◆ **WORK ORDER**
Look through the data below for the line with "Give the 3-D", and transcribe it exactly together with each line after it up to and including the line with "Draw a box round each diffuser. In pixels.". Give nothing else.

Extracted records

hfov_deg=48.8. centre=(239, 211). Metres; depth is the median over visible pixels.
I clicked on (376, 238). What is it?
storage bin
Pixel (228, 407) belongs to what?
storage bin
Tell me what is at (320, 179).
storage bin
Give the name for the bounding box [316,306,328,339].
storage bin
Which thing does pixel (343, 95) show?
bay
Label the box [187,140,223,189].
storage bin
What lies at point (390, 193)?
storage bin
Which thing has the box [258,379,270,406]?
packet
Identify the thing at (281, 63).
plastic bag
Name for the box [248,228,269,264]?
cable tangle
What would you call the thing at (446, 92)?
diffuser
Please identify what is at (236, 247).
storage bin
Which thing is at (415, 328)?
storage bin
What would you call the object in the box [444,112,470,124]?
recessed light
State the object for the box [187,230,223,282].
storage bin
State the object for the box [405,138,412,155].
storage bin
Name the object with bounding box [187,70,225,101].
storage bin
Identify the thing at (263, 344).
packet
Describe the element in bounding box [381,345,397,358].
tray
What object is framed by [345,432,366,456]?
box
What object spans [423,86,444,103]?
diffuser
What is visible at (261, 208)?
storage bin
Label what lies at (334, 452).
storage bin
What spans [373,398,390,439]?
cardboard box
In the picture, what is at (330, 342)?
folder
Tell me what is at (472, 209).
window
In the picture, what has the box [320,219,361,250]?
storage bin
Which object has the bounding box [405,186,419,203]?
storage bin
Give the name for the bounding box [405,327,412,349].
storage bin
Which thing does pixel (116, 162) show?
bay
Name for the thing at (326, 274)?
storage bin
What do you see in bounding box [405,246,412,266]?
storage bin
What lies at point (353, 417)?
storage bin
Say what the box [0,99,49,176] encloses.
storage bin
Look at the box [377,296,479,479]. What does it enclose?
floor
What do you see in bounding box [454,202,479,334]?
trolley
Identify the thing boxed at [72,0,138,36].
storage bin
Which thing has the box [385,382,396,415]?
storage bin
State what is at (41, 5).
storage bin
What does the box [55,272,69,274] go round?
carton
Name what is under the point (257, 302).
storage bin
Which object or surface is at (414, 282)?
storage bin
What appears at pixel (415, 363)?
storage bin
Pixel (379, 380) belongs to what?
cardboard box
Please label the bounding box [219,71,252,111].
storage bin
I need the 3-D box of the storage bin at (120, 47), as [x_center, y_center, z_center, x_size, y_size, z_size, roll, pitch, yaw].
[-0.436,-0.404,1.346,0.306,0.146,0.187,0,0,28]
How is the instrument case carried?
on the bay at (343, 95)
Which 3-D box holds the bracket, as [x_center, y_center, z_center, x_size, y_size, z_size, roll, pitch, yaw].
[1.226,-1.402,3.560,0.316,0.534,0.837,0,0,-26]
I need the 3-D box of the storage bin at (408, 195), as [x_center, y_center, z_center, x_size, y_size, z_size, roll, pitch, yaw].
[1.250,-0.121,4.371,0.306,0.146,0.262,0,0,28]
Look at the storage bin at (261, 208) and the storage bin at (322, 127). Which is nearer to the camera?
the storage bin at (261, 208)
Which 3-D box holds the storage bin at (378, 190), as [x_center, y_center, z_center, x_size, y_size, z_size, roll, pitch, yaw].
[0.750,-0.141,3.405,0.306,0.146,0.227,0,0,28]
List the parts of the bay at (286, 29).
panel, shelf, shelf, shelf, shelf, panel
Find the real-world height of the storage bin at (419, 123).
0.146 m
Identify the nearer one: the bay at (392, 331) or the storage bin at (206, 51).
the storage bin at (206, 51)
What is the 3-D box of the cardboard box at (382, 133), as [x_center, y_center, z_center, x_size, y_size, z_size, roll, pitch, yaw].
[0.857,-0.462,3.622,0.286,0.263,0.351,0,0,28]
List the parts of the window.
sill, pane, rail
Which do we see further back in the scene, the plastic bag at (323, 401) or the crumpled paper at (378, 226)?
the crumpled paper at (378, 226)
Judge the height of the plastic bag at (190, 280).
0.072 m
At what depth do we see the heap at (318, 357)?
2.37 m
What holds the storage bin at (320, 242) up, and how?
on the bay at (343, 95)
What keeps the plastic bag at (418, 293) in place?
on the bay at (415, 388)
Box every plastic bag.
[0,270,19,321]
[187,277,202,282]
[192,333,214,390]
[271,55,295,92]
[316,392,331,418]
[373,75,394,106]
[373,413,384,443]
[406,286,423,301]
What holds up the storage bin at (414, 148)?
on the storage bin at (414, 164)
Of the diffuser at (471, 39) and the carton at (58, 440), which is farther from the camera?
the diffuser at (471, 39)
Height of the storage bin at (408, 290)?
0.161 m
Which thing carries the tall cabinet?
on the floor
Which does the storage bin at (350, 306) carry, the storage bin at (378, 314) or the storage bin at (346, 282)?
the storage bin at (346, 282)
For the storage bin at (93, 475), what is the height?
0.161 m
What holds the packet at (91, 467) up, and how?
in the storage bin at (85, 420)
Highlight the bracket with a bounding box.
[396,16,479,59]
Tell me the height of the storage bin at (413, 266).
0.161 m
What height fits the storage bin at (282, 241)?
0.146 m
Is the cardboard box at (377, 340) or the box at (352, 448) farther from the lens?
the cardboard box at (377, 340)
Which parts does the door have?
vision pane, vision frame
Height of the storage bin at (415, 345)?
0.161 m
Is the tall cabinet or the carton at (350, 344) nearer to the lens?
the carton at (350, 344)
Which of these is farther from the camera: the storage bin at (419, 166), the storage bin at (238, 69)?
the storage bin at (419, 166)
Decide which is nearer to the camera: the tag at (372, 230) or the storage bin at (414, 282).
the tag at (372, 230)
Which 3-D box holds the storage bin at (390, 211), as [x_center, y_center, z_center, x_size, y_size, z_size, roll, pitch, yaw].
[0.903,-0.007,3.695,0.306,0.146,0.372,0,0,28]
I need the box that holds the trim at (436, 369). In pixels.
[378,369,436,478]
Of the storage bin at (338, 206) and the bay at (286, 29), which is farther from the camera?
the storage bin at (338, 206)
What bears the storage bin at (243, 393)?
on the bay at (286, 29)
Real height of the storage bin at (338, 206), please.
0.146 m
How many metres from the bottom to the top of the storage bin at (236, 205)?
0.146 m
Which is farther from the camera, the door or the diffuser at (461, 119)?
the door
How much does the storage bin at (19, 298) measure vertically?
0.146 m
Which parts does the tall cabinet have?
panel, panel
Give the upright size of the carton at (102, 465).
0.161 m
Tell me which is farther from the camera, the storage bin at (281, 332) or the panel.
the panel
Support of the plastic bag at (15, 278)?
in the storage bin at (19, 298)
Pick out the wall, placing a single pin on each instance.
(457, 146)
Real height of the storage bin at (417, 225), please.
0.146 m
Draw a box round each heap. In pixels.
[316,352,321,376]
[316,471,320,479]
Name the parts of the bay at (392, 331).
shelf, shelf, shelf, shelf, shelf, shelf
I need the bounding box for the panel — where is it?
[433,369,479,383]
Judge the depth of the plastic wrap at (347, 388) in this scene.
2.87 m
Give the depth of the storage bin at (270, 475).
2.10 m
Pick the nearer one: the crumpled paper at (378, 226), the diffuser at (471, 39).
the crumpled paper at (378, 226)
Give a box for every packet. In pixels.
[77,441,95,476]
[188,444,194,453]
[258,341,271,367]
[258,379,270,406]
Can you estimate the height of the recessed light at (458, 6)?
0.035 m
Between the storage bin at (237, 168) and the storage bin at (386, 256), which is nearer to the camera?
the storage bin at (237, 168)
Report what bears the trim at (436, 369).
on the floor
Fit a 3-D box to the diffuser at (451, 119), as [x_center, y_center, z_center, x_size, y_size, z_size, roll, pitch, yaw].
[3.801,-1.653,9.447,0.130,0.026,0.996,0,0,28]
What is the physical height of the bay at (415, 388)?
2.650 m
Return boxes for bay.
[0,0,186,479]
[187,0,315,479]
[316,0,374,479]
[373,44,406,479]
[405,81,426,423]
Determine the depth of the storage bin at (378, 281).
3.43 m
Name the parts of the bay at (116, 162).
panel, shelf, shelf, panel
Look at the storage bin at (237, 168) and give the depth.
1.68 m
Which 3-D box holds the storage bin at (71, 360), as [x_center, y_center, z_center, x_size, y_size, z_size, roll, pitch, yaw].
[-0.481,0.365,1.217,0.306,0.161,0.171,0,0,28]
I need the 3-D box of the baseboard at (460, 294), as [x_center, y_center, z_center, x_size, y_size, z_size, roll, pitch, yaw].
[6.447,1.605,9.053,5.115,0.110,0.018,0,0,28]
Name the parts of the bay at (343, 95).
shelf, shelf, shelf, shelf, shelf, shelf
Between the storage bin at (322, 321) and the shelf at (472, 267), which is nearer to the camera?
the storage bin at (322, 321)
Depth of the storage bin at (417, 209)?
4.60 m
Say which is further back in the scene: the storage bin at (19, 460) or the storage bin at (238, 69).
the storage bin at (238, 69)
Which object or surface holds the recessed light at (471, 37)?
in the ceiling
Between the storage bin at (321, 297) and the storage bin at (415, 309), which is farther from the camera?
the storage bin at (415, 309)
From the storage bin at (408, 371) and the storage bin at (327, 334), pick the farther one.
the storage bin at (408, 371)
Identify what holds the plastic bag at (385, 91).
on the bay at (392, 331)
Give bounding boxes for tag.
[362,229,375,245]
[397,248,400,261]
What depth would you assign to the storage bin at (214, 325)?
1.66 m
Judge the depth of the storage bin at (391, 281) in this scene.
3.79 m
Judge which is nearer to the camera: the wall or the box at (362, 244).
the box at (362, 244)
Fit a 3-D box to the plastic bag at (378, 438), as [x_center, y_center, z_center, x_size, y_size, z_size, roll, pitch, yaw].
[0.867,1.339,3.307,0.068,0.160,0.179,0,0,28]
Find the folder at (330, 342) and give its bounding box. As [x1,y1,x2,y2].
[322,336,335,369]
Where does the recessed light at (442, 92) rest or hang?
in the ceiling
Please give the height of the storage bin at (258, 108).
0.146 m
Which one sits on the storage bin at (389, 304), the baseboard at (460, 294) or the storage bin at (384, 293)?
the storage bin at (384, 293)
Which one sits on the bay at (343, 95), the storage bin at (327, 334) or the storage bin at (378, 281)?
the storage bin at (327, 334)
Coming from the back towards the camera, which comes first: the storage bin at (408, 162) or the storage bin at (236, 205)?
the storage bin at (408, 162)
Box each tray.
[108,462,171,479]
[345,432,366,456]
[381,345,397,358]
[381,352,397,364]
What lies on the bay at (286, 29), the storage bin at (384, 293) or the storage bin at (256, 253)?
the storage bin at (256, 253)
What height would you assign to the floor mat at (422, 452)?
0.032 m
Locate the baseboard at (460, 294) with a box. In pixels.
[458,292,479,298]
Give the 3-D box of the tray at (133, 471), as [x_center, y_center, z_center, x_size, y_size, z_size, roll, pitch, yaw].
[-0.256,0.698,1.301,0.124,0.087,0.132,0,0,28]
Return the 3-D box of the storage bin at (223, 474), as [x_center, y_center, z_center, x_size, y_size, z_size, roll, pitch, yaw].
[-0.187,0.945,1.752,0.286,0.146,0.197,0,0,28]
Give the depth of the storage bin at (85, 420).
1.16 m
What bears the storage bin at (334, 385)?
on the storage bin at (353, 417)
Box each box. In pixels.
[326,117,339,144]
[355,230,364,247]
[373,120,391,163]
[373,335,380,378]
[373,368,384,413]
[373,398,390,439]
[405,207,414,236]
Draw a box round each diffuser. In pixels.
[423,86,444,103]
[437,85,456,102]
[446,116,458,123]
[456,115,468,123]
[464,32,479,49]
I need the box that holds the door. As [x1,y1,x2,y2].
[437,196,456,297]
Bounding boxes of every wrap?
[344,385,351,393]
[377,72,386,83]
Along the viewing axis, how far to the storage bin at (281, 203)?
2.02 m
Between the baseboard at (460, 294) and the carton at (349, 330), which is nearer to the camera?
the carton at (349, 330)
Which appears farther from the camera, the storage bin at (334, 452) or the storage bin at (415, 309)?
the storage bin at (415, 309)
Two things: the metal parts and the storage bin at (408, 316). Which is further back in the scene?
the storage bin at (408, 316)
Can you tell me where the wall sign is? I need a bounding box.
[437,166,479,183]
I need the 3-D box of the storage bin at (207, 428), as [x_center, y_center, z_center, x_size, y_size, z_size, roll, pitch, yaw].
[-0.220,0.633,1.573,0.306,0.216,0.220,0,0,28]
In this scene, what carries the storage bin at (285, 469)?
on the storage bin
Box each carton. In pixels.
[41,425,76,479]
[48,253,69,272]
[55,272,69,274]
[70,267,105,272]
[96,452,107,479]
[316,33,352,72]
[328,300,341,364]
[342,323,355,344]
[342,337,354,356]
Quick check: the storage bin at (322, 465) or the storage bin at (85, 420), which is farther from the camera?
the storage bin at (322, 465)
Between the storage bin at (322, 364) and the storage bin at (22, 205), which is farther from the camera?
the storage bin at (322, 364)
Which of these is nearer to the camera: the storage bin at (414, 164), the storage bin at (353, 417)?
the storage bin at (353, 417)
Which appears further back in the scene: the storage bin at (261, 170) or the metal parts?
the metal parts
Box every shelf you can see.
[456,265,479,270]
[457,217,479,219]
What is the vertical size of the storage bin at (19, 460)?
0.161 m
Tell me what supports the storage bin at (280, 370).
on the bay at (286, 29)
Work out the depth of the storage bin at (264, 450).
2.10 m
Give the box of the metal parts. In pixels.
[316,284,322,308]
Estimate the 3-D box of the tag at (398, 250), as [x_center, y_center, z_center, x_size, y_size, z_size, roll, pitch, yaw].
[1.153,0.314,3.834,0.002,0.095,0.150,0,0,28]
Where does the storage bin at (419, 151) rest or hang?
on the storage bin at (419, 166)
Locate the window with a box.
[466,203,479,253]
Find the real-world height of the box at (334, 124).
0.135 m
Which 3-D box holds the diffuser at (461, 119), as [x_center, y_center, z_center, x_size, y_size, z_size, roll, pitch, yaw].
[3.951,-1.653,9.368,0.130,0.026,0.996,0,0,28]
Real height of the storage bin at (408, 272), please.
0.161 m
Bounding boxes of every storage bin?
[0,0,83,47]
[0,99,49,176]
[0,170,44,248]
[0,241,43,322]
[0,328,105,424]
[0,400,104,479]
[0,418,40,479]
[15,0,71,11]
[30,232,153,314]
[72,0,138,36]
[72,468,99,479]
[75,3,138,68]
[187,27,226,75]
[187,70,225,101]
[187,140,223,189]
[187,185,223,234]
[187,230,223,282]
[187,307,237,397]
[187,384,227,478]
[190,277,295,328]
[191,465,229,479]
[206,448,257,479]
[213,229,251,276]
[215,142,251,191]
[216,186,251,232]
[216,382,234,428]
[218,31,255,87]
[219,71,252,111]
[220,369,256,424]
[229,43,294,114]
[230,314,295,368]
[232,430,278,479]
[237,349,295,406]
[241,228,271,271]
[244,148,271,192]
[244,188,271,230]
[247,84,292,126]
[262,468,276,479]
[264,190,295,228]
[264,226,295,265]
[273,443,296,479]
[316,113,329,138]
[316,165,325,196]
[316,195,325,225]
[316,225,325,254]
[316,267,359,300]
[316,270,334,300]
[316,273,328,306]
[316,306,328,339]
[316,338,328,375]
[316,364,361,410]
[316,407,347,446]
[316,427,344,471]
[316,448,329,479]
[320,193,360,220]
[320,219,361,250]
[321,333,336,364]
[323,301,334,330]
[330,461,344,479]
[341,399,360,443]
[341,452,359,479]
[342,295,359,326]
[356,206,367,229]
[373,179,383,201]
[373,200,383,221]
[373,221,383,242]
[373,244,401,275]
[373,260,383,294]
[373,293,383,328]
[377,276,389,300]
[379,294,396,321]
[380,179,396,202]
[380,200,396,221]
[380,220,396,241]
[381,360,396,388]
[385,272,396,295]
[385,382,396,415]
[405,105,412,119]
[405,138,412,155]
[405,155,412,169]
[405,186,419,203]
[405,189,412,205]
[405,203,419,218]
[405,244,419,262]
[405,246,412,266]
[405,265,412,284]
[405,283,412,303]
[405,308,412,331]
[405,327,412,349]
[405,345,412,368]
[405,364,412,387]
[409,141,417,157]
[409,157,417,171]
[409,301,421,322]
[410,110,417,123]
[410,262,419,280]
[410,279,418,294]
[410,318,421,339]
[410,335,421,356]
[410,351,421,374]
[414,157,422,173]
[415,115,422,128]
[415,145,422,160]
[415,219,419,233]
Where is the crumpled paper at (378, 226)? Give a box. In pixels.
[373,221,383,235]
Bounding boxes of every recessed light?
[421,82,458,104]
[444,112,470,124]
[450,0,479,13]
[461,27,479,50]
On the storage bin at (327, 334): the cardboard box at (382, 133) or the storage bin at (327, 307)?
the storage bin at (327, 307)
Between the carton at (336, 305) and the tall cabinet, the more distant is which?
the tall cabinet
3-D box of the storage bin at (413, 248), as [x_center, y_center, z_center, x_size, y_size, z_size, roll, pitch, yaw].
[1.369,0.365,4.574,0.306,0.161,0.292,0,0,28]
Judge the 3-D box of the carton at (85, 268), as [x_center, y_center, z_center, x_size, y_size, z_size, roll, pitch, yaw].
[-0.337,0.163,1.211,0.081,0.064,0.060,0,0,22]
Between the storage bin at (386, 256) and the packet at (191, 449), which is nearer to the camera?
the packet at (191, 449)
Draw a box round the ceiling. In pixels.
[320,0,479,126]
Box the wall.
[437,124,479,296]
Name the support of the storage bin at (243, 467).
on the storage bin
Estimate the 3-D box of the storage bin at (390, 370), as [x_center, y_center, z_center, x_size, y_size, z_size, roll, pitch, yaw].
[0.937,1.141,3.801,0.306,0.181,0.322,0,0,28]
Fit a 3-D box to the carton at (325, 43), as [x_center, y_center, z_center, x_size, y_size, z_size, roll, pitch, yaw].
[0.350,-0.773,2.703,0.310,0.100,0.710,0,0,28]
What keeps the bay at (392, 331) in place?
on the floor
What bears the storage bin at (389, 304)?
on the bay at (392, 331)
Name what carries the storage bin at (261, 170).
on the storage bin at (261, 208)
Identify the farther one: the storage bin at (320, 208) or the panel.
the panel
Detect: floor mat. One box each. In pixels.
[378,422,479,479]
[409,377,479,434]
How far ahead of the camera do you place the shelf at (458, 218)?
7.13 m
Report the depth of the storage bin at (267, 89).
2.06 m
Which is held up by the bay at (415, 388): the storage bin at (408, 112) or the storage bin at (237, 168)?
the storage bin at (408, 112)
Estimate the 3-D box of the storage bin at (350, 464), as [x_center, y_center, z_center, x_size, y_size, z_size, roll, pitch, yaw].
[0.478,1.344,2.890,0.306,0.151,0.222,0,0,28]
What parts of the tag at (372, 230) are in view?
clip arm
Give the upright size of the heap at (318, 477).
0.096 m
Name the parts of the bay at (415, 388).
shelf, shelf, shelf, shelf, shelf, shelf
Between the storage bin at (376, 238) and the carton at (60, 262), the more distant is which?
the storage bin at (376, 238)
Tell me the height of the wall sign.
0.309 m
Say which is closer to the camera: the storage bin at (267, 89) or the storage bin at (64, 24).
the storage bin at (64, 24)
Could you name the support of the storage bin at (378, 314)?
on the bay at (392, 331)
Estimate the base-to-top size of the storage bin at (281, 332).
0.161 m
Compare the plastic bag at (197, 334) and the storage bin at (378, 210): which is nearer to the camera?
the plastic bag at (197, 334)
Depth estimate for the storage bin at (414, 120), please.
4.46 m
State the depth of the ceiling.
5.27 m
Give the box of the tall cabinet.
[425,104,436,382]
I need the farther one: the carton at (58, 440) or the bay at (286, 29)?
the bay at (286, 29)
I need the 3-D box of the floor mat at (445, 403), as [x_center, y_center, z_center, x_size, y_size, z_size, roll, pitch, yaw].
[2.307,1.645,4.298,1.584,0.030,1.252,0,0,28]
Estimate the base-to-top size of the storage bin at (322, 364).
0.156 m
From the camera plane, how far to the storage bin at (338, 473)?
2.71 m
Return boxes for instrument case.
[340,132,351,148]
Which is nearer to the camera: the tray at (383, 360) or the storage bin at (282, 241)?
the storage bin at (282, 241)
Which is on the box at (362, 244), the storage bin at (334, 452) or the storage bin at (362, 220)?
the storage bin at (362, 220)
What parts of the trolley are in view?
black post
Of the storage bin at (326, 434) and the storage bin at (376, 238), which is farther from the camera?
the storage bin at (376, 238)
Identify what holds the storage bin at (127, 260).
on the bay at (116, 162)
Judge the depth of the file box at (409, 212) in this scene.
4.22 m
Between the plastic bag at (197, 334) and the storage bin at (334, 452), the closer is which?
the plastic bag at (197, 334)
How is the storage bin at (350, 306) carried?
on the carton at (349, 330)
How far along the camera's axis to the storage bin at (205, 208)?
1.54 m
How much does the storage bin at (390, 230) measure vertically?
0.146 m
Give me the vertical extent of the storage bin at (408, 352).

◆ **SOLVED EXERCISE**
Give the 3-D box of the tray at (133, 471), as [x_center, y_center, z_center, x_size, y_size, z_size, roll, pitch, yaw].
[-0.256,0.698,1.301,0.124,0.087,0.132,0,0,28]
Return the 3-D box of the storage bin at (223, 474), as [x_center, y_center, z_center, x_size, y_size, z_size, roll, pitch, yaw].
[-0.187,0.945,1.752,0.286,0.146,0.197,0,0,28]
Give the depth of the storage bin at (85, 420).
1.16 m
What bears the storage bin at (334, 385)?
on the storage bin at (353, 417)
Box each box. In pixels.
[326,117,339,144]
[355,230,364,247]
[373,120,391,163]
[373,335,380,378]
[373,368,384,413]
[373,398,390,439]
[405,207,414,236]
Draw a box round each diffuser. In pixels.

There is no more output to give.